I forgive you for telling me you loved me and that you would wait for me;

I forgive you for telling me that you knew what I was the one, but quickly changing your mind;

I forgive you for leaving and never looking back;

I forgive you for lying to me;

I forgive you for taking something so precious from me and then leaving me;

I forgive you for loving her more than me even though that isn't a sin just a heartache;

I forgive you for making promises for our future about our children and what they would look like and never allowing me the time to see them through;

I forgive you for all the broken promises and I forgive myself for all the heartache that I might have caused.

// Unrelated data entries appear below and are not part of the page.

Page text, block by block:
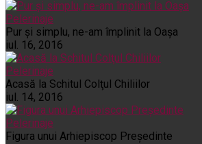
Pelerinaje
Pur şi simplu, ne-am împlinit la Oaşa
iul. 16, 2016
Pelerinaje
Acasă la Schitul Colţul Chiliilor
iul. 14, 2016
Pelerinaje
Figura unui Arhiepiscop Preşedinte
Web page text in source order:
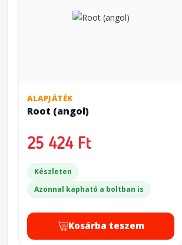
ALAPJÁTÉK
Root (angol)
25 424 Ft
Készleten
Azonnal kapható a boltban is
Kosárba teszem
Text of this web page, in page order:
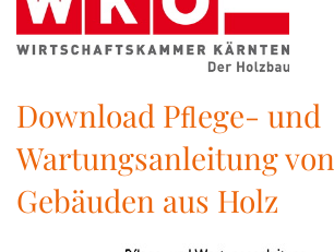
Download Pﬂege- und
Wartungsanleitung von
Gebäuden aus Holz
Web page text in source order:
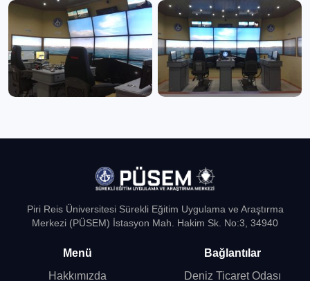
Piri Reis Üniversitesi Sürekli Eğitim Uygulama ve Araştırma
Merkezi (PÜSEM) İstasyon Mah. Hakim Sk. No:3, 34940
Menü
Hakkımızda
Bağlantılar
Deniz Ticaret Odası
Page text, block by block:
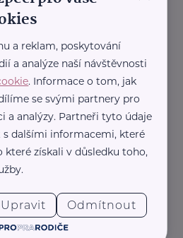
partnery
a reklam, poskytování
a analýze naší návštěvnosti
. Informace o tom, jak
se svými partnery pro
a analýzy. Partneři tyto údaje
dalšími informacemi, které
získali v důsledku toho,
Upravit Odmítnout
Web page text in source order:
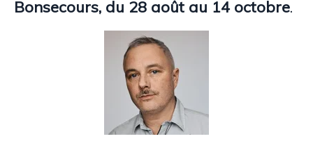
Bonsecours, du 28 août au 14 octobre.
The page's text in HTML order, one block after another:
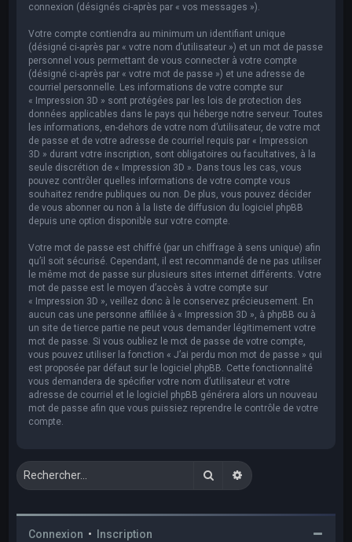
connexion (désignés ci-après par « vos messages »).
Votre compte contiendra au minimum un identifiant unique
(désigné ci-après par « votre nom d’utilisateur ») et un mot de passe
personnel vous permettant de vous connecter à votre compte
(désigné ci-après par « votre mot de passe ») et une adresse de
courriel personnelle. Les informations de votre compte sur
« Impression 3D » sont protégées par les lois de protection des
données applicables dans le pays qui héberge notre serveur. Toutes
les informations, en-dehors de votre nom d’utilisateur, de votre mot
de passe et de votre adresse de courriel requis par « Impression
3D » durant votre inscription, sont obligatoires ou facultatives, à la
seule discrétion de « Impression 3D ». Dans tous les cas, vous
pouvez contrôler quelles informations de votre compte vous
souhaitez rendre publiques ou non. De plus, vous pouvez décider
de vous abonner ou non à la liste de diffusion du logiciel phpBB
depuis une option disponible sur votre compte.
Votre mot de passe est chiffré (par un chiffrage à sens unique) afin
qu’il soit sécurisé. Cependant, il est recommandé de ne pas utiliser
le même mot de passe sur plusieurs sites internet différents. Votre
mot de passe est le moyen d’accès à votre compte sur
« Impression 3D », veillez donc à le conservez précieusement. En
aucun cas une personne affiliée à « Impression 3D », à phpBB ou à
un site de tierce partie ne peut vous demander légitimement votre
mot de passe. Si vous oubliez le mot de passe de votre compte,
vous pouvez utiliser la fonction « J’ai perdu mon mot de passe » qui
est proposée par défaut sur le logiciel phpBB. Cette fonctionnalité
vous demandera de spécifier votre nom d’utilisateur et votre
adresse de courriel et le logiciel phpBB générera alors un nouveau
mot de passe afin que vous puissiez reprendre le contrôle de votre
compte.
RechercherRecherche avancée
Connexion • Inscription
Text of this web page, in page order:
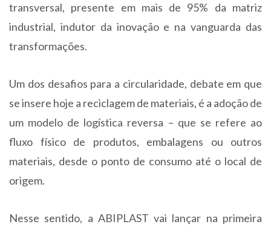
transversal, presente em mais de 95% da matriz
industrial, indutor da inovação e na vanguarda das
transformações.
Um dos desafios para a circularidade, debate em que
se insere hoje a reciclagem de materiais, é a adoção de
um modelo de logística reversa – que se refere ao
fluxo físico de produtos, embalagens ou outros
materiais, desde o ponto de consumo até o local de
origem.
Nesse sentido, a ABIPLAST vai lançar na primeira
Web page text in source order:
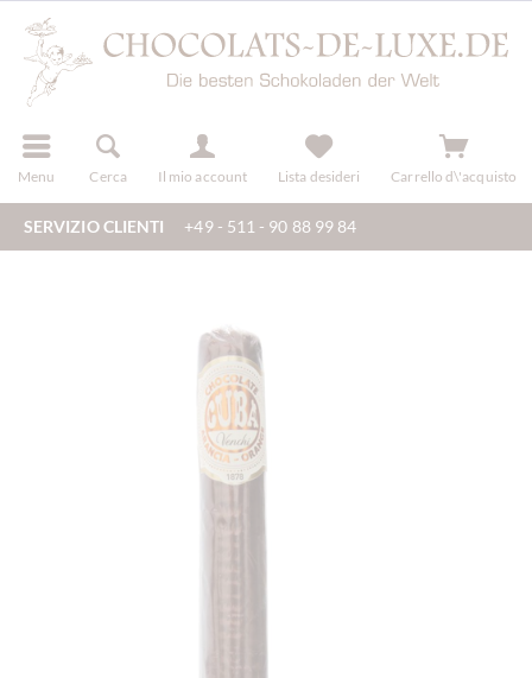
Menu Cerca Il mio account
registra Lista desideri Carrello d\'acquisto
SERVIZIO CLIENTI +49 - 511 - 90 88 99 84
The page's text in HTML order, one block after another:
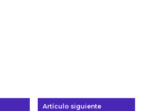
Artículo siguiente
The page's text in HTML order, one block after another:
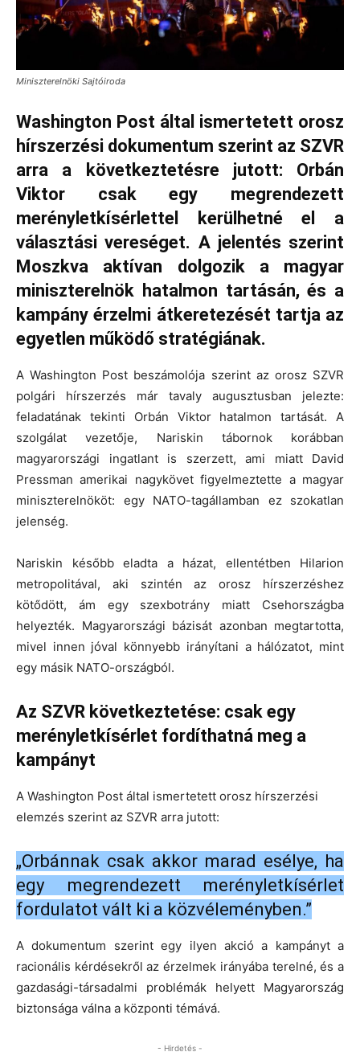
Miniszterelnöki Sajtóiroda
Washington Post által ismertetett orosz
hírszerzési dokumentum szerint az SZVR
arra a következtetésre jutott: Orbán
Viktor csak egy megrendezett
merényletkísérlettel kerülhetné el a
választási vereséget. A jelentés szerint
Moszkva aktívan dolgozik a magyar
miniszterelnök hatalmon tartásán, és a
kampány érzelmi átkeretezését tartja az
egyetlen működő stratégiának.
A Washington Post beszámolója szerint az orosz SZVR
polgári hírszerzés már tavaly augusztusban jelezte:
feladatának tekinti Orbán Viktor hatalmon tartását. A
szolgálat vezetője, Nariskin tábornok korábban
magyarországi ingatlant is szerzett, ami miatt David
Pressman amerikai nagykövet figyelmeztette a magyar
miniszterelnököt: egy NATO-tagállamban ez szokatlan
jelenség.
Nariskin később eladta a házat, ellentétben Hilarion
metropolitával, aki szintén az orosz hírszerzéshez
kötődött, ám egy szexbotrány miatt Csehországba
helyezték. Magyarországi bázisát azonban megtartotta,
mivel innen jóval könnyebb irányítani a hálózatot, mint
egy másik NATO-országból.
Az SZVR következtetése: csak egy
merényletkísérlet fordíthatná meg a
kampányt
A Washington Post által ismertetett orosz hírszerzési
elemzés szerint az SZVR arra jutott:
„Orbánnak csak akkor marad esélye, ha
egy megrendezett merényletkísérlet
fordulatot vált ki a közvéleményben.”
A dokumentum szerint egy ilyen akció a kampányt a
racionális kérdésekről az érzelmek irányába terelné, és a
gazdasági-társadalmi problémák helyett Magyarország
biztonsága válna a központi témává.
- Hirdetés -
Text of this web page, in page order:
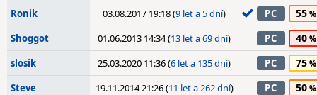
Ronik 03.08.2017 19:18 (9 let a 5 dní) PC 55
Shoggot 01.06.2013 14:34 (13 let a 69 dní) PC 40
slosik 25.03.2020 11:36 (6 let a 135 dní) PC 75
Steve 19.11.2014 21:26 (11 let a 262 dní) PC 50
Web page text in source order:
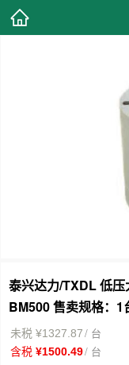
泰兴达力/TXDL 低
BM500 售卖规格：1
未税 ¥1327.87/ 台
含税 ¥1500.49/ 台
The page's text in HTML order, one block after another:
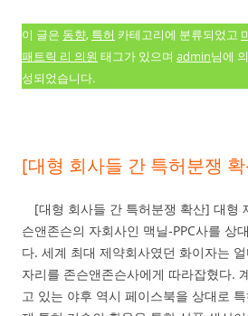
이 글은 동향, 특허 카테고리에 분류되었고
패트릭 리 의원 태그가 있으며 admin님에
성되었습니다.
[대형 회사들 간 특허분쟁
[대형 회사들 간 특허분쟁 확산] 대형
슨앤존슨의 자회사인 맥닐-PPC사를 상
다. 세계 최대 제약회사였던 화이자는
자리를 존슨앤존슨사에게 따라잡혔다.
고 있는 야후 역시 페이스북을 상대로
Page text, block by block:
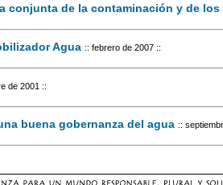
conjunta de la contaminación y de los
Agua :: febrero de 2007 ::
de 2001 ::
buena gobernanza del agua ::

I forgive all these things and more, but mostly I want to say that I pray:

I pray that you are unabashedly and amazingly happy;

I pray that you are successful in every part of your life, as he wants to bless us all in breathtaking ways;

I pray that you continue to seek God in every little section of life, as He amazingly faithful;

I pray that you pause and listen close to His direction; His ways are always best;

I pray that you continue to appreciate what we learned during our time together and use it to the best advantage, because he uses it all things for good, even the hard stuff;

I pray that your heart is full of the Lord and remember that no one person can complete you- only God can;

I pray and pray and pray for the blessings God wants for all of us to be fruitful and us to amazingly worship and serve him.;

I pray that you will remember always that I loved you and still do, as well as believe in you, you will always have my support in the wings;

I am nowhere near where I need to be, but I am working on it, but this life is all about growth and I am so happy to be where I am. Satan isn't going to have the stronghold on me that I am not a whole person without a partner... that I am somehow not who I am supposed to be... Good things come to those who wait, my patience is getting stronger through the struggle...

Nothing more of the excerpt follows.